The new analyzes show that countries with lower analytical testing coverage, which tend to be low- or middle-income countries, are more likely to report significantly higher rates of antibacterial resistance for most “germ-drug” combinations. , which (in part) can be attributed to the fact that in many low- and middle-income countries there are only a few referral hospitals reporting data to GLASS. These hospitals usually care for the sickest patients, who may have received prior antibiotic treatment.

By way of example, it should be noted that the global average level of antibiotic resistance in E. Coli and in methicillin-resistant Staphylococcus aureus (the two microorganisms used as indicators in this regard in the Sustainable Development Goals) was 42%, respectively. and 35%. But when considering only the countries with high coverage of analytical tests, the levels obtained were much lower: 11% and 6.8% lower, respectively.

With regard to human consumption of antimicrobials, 65% of the 27 reporting countries had met the WHO target of at least 60% of the antimicrobials consumed being from the “Access” group of antibiotics, i.e. those which, according to the WHO AWaRE classification, are effective against a wide spectrum of common infections and carry a relatively low risk of developing resistance.

Due to insufficient coverage of analytical tests and low laboratory capacity, especially in low- and middle-income countries, it remains difficult to interpret antimicrobial resistance rates. To fill this critical gap, WHO will follow a two-pronged line of work: in the short term, collect evidence through surveys; in the long term, build capacity for systematic surveillance. This will result, on the one hand, in the implementation of nationally representative surveys on the prevalence of antimicrobial resistance, in order to generate a collection of reference data and trend data on the subject that serve to formulate policies and closely monitor interventions and, on the other hand, an increase, at all levels of the health system, in the number of quality-assured laboratories that report representative data on antimicrobial resistance.

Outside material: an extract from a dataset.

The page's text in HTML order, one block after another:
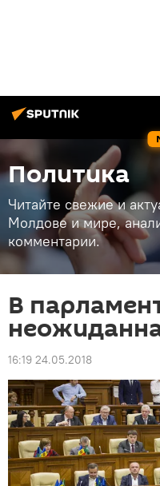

To cope with the increasing course of antimicrobial resistance, countries need to make every effort, at a high level, to enhance their surveillance capacity and provide quality-assured data, knowing that it is also the responsibility of all individuals and communities to act. The next phase of GLASS, by enhancing the collection of standardized and quality data on antimicrobial resistance and the consumption of these drugs, will build the foundation for effective and scientifically sound action to tackle the emergence and spread of antimicrobial resistance and protect the use of medicines antimicrobials for future generations.